Culture secretary Maria Miller has this morning resigned from her post, following a row over her expenses claims.
In a letter to the prime minister, David Cameron, Miller, the MP for Basingstoke, said: "It is with regret that I have decided to tender my resignation as a member of the Cabinet", adding that "the present situation has become a distraction from the vital work this Government is doing to turn this country around."
The former Texaco marketer and Grey London director had faced accusations that between 2005 and 2009 she had claimed more than £90,000 in taxpayer money on expenses for a house in South West London that she shared with her husband, children and parents.
Parliamentary commissioner, Kathryn Hudson, began investigating these claims in 2012 to ascertain if Miller had breached the rules on allowances for second homes.

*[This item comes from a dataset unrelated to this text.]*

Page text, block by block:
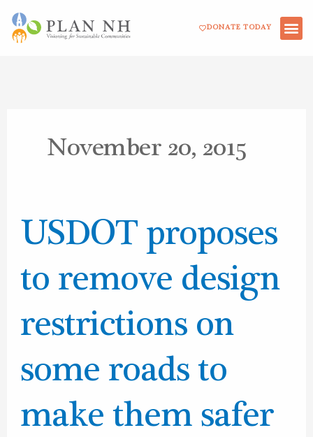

The commissioner cleared Miller of making false expenses claims and said her parents had not benefited financially from the situation, but concluded she had over-claimed by £45,000.
She was ordered to pay the money back. Hudson also said Mrs Miller had wrongly designated the property as her second home.
The Standards Committee of MPs rejected the second home ruling and told Miller she only had to return £5,800.
Miller then made an apology to the House of Commons that lasted 32 seconds and considered by many commentators to be inadequate.
It also emerged that Miller had been slow to provide information to the investigation and had taken an aggressive approach to being questioned on her expense claims.
In her resignation letter, which was published on the Government’s official website, Miller praised her family and said: "The only reason I was able to become an MP and indeed a government minister and cabinet minister is because of the unstinting support of my husband, my mother, my father and my three children. I owe them all a great deal."
In his response letter, Cameron said: "I think it is important to be clear that the Committee on Standards cleared you of the unfounded allegations made against you, a point which has been lost in much of the comment in recent days."
He also left the door open for Miller to return to the frontbenches: "I hope that you will be able to return to serving the Government on the Frontbench in due course, and am only sad that you are leaving the Government in these circumstances."
Miller was appointed culture secretary in September 2012 succeeding Jeremy Hunt who moved to the position of health secretary. A replacement for Miller has yet to be announced.